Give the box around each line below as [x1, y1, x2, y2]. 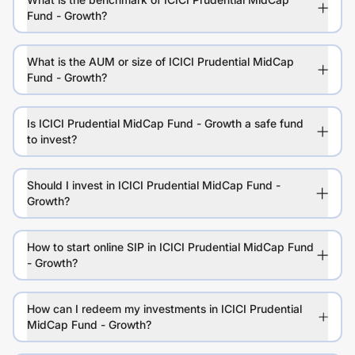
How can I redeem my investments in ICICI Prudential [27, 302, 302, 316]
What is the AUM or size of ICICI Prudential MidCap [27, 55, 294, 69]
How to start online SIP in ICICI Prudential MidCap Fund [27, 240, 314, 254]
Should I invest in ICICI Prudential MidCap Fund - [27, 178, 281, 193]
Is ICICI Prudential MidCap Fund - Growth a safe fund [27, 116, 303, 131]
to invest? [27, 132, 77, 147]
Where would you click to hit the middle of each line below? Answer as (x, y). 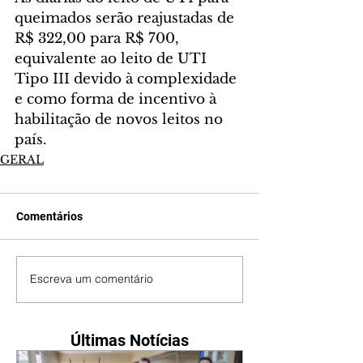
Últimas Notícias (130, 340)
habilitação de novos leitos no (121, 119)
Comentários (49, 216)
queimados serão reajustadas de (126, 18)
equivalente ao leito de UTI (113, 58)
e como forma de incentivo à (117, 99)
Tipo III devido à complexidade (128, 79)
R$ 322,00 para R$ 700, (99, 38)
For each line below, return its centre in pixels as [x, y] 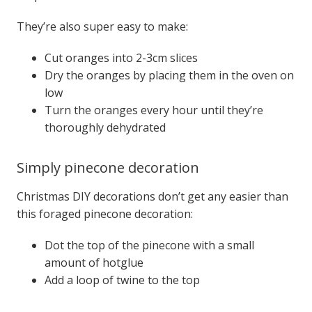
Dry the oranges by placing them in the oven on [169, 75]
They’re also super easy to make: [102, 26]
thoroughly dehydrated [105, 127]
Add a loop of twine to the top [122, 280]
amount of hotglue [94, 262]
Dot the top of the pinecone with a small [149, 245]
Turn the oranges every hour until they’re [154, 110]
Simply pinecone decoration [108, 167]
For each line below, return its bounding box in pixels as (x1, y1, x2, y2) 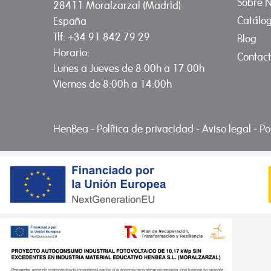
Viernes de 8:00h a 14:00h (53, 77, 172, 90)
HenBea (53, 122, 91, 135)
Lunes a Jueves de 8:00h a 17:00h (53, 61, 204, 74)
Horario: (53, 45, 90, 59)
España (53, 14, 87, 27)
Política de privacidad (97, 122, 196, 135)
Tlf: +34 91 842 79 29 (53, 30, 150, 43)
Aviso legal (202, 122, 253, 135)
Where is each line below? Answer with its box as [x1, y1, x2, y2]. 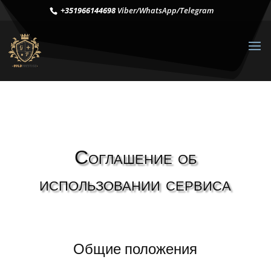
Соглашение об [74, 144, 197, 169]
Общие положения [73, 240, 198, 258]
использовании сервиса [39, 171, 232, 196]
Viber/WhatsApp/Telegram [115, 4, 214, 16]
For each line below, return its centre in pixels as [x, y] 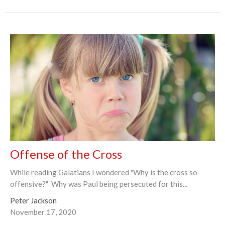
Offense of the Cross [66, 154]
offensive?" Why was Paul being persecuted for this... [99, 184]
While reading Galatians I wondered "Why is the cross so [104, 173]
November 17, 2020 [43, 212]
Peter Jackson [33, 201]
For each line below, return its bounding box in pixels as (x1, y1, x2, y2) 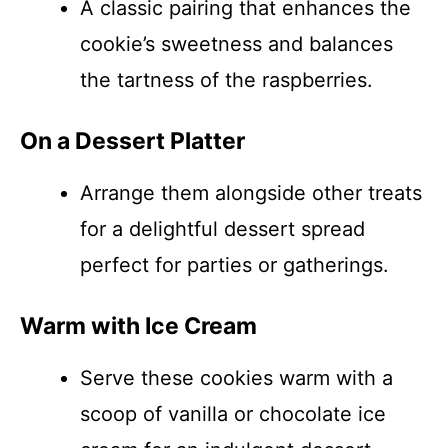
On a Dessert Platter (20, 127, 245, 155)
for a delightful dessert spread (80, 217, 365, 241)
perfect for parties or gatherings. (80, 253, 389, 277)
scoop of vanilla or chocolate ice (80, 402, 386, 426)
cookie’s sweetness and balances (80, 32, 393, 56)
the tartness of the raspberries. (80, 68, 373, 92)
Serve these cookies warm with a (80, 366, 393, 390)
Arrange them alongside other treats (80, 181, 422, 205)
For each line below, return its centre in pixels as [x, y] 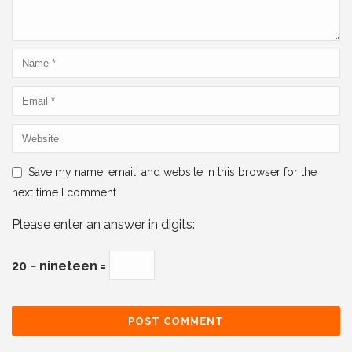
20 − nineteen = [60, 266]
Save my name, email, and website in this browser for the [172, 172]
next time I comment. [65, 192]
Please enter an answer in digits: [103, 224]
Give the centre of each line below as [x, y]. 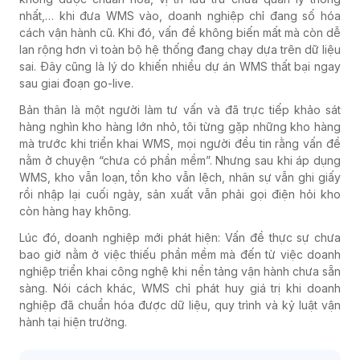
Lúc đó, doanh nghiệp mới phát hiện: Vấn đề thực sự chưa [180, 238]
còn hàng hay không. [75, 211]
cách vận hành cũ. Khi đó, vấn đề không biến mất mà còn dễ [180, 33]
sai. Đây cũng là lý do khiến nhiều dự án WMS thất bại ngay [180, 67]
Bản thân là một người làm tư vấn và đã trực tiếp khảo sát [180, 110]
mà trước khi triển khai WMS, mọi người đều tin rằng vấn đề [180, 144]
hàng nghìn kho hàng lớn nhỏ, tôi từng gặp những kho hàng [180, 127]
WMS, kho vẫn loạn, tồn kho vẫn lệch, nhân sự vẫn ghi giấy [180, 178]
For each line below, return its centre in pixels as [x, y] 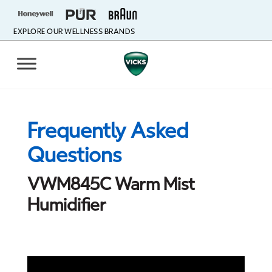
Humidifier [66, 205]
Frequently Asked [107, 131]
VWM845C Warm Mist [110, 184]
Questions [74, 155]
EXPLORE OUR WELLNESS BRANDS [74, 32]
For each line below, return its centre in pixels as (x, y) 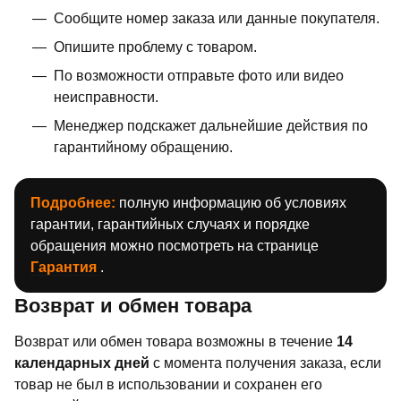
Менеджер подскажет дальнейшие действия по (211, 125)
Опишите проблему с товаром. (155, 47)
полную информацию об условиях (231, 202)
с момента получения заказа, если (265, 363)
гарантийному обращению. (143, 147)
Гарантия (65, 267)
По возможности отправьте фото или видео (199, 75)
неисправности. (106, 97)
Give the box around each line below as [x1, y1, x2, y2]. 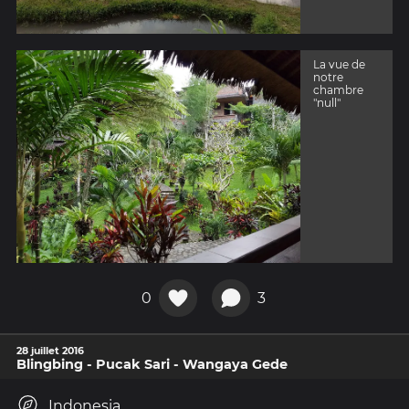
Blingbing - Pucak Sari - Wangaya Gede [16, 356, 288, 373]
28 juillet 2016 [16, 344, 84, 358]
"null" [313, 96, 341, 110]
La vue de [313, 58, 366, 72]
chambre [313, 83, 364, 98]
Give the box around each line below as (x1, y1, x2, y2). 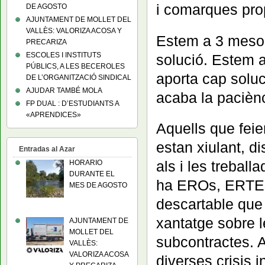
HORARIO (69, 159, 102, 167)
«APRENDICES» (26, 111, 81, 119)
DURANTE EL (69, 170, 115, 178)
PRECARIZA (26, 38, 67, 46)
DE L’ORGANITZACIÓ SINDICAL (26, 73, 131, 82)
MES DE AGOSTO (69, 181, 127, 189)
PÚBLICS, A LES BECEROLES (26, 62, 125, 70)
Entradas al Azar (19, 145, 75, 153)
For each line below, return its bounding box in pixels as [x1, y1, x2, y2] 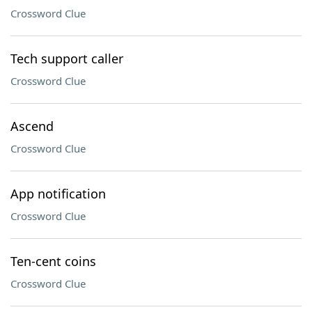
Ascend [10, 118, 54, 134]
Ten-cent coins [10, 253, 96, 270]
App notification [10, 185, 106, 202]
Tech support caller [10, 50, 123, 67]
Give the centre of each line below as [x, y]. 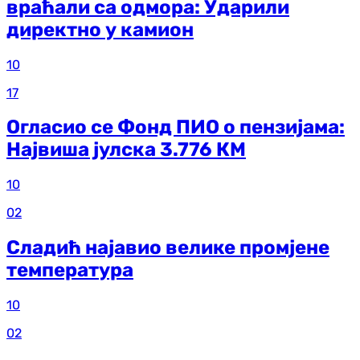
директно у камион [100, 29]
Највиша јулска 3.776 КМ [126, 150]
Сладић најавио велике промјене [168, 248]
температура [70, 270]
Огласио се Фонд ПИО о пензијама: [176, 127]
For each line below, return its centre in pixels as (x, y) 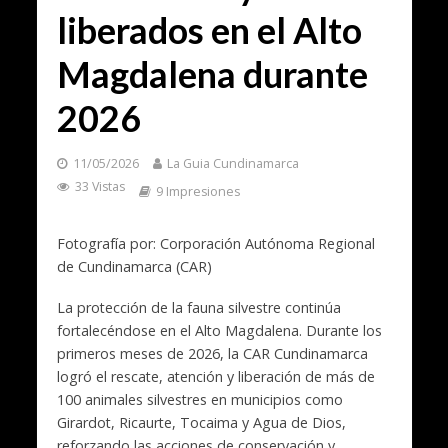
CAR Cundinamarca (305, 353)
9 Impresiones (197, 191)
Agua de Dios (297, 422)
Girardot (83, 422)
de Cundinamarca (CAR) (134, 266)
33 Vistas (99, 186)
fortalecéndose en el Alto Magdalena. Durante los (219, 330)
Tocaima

● WORK TASK:
Pictures appear in the records above. Output everything except them, exactly.

● ANSWER FOR THIS EXERCISE:
Give the box around each line below as [x1, y1, x2, y2]. 
How can I redeem my investments in ICICI Prudential [27, 302, 302, 316]
What is the AUM or size of ICICI Prudential MidCap [27, 55, 294, 69]
How to start online SIP in ICICI Prudential MidCap Fund [27, 240, 314, 254]
Should I invest in ICICI Prudential MidCap Fund - [27, 178, 281, 193]
Is ICICI Prudential MidCap Fund - Growth a safe fund [27, 116, 303, 131]
to invest? [27, 132, 77, 147]
Where would you click to hit the middle of each line below? Answer as (x, y). 
Últimas Notícias (130, 340)
habilitação de novos leitos no (121, 119)
Comentários (49, 216)
queimados serão reajustadas de (126, 18)
equivalente ao leito de UTI (113, 58)
e como forma de incentivo à (117, 99)
Tipo III devido à complexidade (128, 79)
R$ 322,00 para R$ 700, (99, 38)
For each line below, return its centre in pixels as [x, y] 
Dry the oranges by placing them in the oven on [169, 75]
They’re also super easy to make: [102, 26]
thoroughly dehydrated [105, 127]
Add a loop of twine to the top [122, 280]
amount of hotglue [94, 262]
Dot the top of the pinecone with a small [149, 245]
Turn the oranges every hour until they’re [154, 110]
Simply pinecone decoration [108, 167]
For each line below, return its bounding box in pixels as (x1, y1, x2, y2) 
Viernes de 8:00h a 14:00h (53, 77, 172, 90)
HenBea (53, 122, 91, 135)
Lunes a Jueves de 8:00h a 17:00h (53, 61, 204, 74)
Horario: (53, 45, 90, 59)
España (53, 14, 87, 27)
Política de privacidad (97, 122, 196, 135)
Tlf: +34 91 842 79 29 (53, 30, 150, 43)
Aviso legal (202, 122, 253, 135)
Where is each line below? Answer with its box as [x1, y1, x2, y2]. 
Соглашение об [74, 144, 197, 169]
Общие положения [73, 240, 198, 258]
использовании сервиса [39, 171, 232, 196]
Viber/WhatsApp/Telegram [115, 4, 214, 16]
For each line below, return its centre in pixels as [x, y] 
Offense of the Cross [66, 154]
offensive?" Why was Paul being persecuted for this... [99, 184]
While reading Galatians I wondered "Why is the cross so [104, 173]
November 17, 2020 [43, 212]
Peter Jackson [33, 201]
For each line below, return its bounding box in pixels as (x1, y1, x2, y2) 
On a Dessert Platter (20, 127, 245, 155)
for a delightful dessert spread (80, 217, 365, 241)
perfect for parties or gatherings. (80, 253, 389, 277)
scoop of vanilla or chocolate ice (80, 402, 386, 426)
cookie’s sweetness and balances (80, 32, 393, 56)
the tartness of the raspberries. (80, 68, 373, 92)
Serve these cookies warm with a (80, 366, 393, 390)
Arrange them alongside other treats (80, 181, 422, 205)
For each line below, return its centre in pixels as [x, y] 
20 − nineteen = [60, 266]
Save my name, email, and website in this browser for the [172, 172]
next time I comment. [65, 192]
Please enter an answer in digits: [103, 224]
Give the centre of each line below as [x, y]. 
Lúc đó, doanh nghiệp mới phát hiện: Vấn đề thực sự chưa [180, 238]
còn hàng hay không. [75, 211]
cách vận hành cũ. Khi đó, vấn đề không biến mất mà còn dễ [180, 33]
sai. Đây cũng là lý do khiến nhiều dự án WMS thất bại ngay [180, 67]
Bản thân là một người làm tư vấn và đã trực tiếp khảo sát [180, 110]
mà trước khi triển khai WMS, mọi người đều tin rằng vấn đề [180, 144]
hàng nghìn kho hàng lớn nhỏ, tôi từng gặp những kho hàng [180, 127]
WMS, kho vẫn loạn, tồn kho vẫn lệch, nhân sự vẫn ghi giấy [180, 178]
For each line below, return its centre in pixels as [x, y] 
Humidifier [66, 205]
Frequently Asked [107, 131]
VWM845C Warm Mist [110, 184]
Questions [74, 155]
EXPLORE OUR WELLNESS BRANDS [74, 32]
For each line below, return its centre in pixels as (x, y) 
Менеджер подскажет дальнейшие действия по (211, 125)
Опишите проблему с товаром. (155, 47)
полную информацию об условиях (231, 202)
с момента получения заказа, если (265, 363)
гарантийному обращению. (143, 147)
Гарантия (65, 267)
По возможности отправьте фото или видео (199, 75)
неисправности. (106, 97)
Give the box around each line below as [x1, y1, x2, y2]. 
Blingbing - Pucak Sari - Wangaya Gede [16, 356, 288, 373]
28 juillet 2016 [16, 344, 84, 358]
"null" [313, 96, 341, 110]
La vue de [313, 58, 366, 72]
chambre [313, 83, 364, 98]
Give the box around each line below as (x1, y1, x2, y2). 
HORARIO (69, 159, 102, 167)
«APRENDICES» (26, 111, 81, 119)
DURANTE EL (69, 170, 115, 178)
PRECARIZA (26, 38, 67, 46)
DE L’ORGANITZACIÓ SINDICAL (26, 73, 131, 82)
MES DE AGOSTO (69, 181, 127, 189)
PÚBLICS, A LES BECEROLES (26, 62, 125, 70)
Entradas al Azar (19, 145, 75, 153)
For each line below, return its bounding box in pixels as [x1, y1, x2, y2] 
Ascend [10, 118, 54, 134]
Ten-cent coins [10, 253, 96, 270]
App notification [10, 185, 106, 202]
Tech support caller [10, 50, 123, 67]
Give the centre of each line below as [x, y]. 
директно у камион [100, 29]
Највиша јулска 3.776 КМ [126, 150]
Сладић најавио велике промјене [168, 248]
температура [70, 270]
Огласио се Фонд ПИО о пензијама: [176, 127]
For each line below, return its centre in pixels as (x, y) 
CAR Cundinamarca (305, 353)
9 Impresiones (197, 191)
Agua de Dios (297, 422)
Girardot (83, 422)
de Cundinamarca (CAR) (134, 266)
33 Vistas (99, 186)
fortalecéndose en el Alto Magdalena. Durante los (219, 330)
Tocaima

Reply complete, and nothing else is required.